■ Stored items from a collection:
☆ ☆ ☆ ☆ ☆

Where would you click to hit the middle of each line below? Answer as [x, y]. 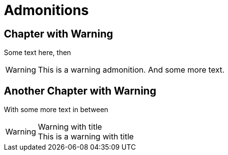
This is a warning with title [86, 137]
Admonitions [46, 10]
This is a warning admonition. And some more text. [131, 70]
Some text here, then [38, 53]
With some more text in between [56, 110]
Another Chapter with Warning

☆ ☆ ☆ ☆ ☆

■ Work to complete: What you give back should be exactly the lines from the top of the data above down to and including the line with "Some text here, then [38, 53]", minus any pictures.

■ Your solution:
Where would you click to hit the middle of each line below? Answer as [x, y]. 
This is a warning with title [86, 137]
Admonitions [46, 10]
This is a warning admonition. And some more text. [131, 70]
Some text here, then [38, 53]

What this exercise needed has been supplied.